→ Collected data
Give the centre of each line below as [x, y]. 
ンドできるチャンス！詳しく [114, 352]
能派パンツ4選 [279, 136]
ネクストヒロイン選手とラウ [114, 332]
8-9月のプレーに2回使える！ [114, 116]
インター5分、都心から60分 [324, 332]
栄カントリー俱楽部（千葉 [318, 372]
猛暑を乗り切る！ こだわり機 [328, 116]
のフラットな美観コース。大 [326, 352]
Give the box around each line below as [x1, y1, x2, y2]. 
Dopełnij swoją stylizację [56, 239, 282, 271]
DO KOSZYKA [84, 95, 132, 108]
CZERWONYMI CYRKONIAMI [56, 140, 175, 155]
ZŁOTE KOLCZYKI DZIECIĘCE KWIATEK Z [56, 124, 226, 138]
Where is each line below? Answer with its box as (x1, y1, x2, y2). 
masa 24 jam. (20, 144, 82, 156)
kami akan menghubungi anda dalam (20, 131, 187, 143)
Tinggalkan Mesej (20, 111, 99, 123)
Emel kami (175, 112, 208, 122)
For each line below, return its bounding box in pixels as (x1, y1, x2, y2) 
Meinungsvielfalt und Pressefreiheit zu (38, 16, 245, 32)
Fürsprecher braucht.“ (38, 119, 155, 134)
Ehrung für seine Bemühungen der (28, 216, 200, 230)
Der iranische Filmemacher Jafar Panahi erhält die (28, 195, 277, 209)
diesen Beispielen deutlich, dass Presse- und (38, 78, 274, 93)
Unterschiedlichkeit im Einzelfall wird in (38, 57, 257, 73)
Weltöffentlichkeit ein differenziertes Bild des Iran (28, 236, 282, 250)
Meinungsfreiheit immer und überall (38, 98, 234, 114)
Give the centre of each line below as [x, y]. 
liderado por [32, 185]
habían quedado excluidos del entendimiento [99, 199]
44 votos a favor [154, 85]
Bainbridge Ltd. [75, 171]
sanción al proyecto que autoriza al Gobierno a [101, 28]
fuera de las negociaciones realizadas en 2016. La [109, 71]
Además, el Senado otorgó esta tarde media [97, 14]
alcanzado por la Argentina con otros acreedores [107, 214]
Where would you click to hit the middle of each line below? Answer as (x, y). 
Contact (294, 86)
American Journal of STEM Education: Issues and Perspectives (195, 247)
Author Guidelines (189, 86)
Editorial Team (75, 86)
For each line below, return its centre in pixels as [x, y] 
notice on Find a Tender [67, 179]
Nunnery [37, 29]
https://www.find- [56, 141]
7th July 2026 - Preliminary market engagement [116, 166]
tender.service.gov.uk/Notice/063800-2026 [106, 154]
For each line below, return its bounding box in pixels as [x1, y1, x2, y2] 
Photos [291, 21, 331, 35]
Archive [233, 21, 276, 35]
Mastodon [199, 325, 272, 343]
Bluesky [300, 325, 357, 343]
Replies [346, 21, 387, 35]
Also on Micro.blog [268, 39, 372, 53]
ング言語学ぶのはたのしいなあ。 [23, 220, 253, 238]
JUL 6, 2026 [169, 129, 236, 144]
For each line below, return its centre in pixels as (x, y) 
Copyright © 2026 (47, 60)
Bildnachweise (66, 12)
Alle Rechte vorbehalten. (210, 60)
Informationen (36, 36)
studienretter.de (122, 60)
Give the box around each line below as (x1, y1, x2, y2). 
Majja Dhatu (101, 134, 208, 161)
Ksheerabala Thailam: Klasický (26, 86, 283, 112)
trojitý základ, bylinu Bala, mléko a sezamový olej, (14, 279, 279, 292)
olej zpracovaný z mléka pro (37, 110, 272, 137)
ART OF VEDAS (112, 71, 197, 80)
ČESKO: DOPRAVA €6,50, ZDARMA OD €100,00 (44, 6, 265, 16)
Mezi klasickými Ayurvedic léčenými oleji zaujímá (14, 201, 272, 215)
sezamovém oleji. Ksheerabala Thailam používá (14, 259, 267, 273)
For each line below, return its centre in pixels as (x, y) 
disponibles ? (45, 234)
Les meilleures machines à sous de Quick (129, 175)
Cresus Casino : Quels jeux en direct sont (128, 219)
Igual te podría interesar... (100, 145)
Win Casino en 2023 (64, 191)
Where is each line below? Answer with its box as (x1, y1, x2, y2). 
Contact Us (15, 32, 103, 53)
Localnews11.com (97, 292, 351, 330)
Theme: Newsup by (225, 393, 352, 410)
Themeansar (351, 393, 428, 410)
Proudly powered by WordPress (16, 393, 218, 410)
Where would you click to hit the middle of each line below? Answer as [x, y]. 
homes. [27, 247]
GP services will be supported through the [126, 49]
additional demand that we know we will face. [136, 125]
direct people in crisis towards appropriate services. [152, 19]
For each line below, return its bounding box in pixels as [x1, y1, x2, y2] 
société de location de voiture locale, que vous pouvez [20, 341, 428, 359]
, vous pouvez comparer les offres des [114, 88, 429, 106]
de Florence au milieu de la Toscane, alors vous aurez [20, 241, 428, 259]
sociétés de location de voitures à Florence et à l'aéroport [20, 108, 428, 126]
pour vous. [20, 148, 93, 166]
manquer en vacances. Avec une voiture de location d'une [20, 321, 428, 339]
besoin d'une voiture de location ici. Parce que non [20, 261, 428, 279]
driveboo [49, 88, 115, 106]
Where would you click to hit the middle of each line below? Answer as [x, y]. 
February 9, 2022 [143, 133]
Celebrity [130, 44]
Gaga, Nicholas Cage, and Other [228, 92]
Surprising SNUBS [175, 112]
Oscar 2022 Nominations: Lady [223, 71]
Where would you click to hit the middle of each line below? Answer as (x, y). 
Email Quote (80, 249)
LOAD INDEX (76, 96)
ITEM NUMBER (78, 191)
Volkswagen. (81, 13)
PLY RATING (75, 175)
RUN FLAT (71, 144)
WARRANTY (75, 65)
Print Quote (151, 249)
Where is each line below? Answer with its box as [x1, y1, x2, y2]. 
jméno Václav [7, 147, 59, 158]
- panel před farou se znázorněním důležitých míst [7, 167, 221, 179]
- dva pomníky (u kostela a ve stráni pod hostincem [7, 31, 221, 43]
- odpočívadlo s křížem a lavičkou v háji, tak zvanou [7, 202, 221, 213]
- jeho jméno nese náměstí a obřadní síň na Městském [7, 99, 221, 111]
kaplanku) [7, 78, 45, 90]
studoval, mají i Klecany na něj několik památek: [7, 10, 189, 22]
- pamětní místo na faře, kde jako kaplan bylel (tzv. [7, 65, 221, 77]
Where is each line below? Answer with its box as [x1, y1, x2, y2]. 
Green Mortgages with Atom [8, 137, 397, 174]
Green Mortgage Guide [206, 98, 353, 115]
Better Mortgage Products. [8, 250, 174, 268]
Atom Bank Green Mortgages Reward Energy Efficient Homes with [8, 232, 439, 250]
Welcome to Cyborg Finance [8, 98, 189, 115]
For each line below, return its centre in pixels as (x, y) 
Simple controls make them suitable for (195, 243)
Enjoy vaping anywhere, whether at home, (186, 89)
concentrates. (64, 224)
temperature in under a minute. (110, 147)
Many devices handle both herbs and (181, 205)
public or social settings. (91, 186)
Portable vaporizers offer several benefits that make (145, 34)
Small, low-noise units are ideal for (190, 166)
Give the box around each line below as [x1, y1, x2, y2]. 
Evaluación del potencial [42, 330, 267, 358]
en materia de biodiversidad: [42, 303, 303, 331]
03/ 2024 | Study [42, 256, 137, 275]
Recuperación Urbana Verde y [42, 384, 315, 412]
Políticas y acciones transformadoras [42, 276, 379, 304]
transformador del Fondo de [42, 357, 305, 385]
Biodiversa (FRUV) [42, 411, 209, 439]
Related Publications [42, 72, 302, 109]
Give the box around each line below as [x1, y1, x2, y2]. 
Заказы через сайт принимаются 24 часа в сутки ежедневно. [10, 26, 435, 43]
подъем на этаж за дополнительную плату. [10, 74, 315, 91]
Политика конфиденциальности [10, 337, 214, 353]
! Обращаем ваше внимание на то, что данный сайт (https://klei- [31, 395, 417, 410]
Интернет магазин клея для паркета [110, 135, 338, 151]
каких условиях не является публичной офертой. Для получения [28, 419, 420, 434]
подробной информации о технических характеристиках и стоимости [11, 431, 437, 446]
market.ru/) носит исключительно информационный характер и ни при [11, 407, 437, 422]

→ Aim of the exercise
What belongs in the answer is each line of the data that has the word "Thailam".

→ Answer space
Ksheerabala Thailam: Klasický (26, 86, 283, 112)
sezamovém oleji. Ksheerabala Thailam používá (14, 259, 267, 273)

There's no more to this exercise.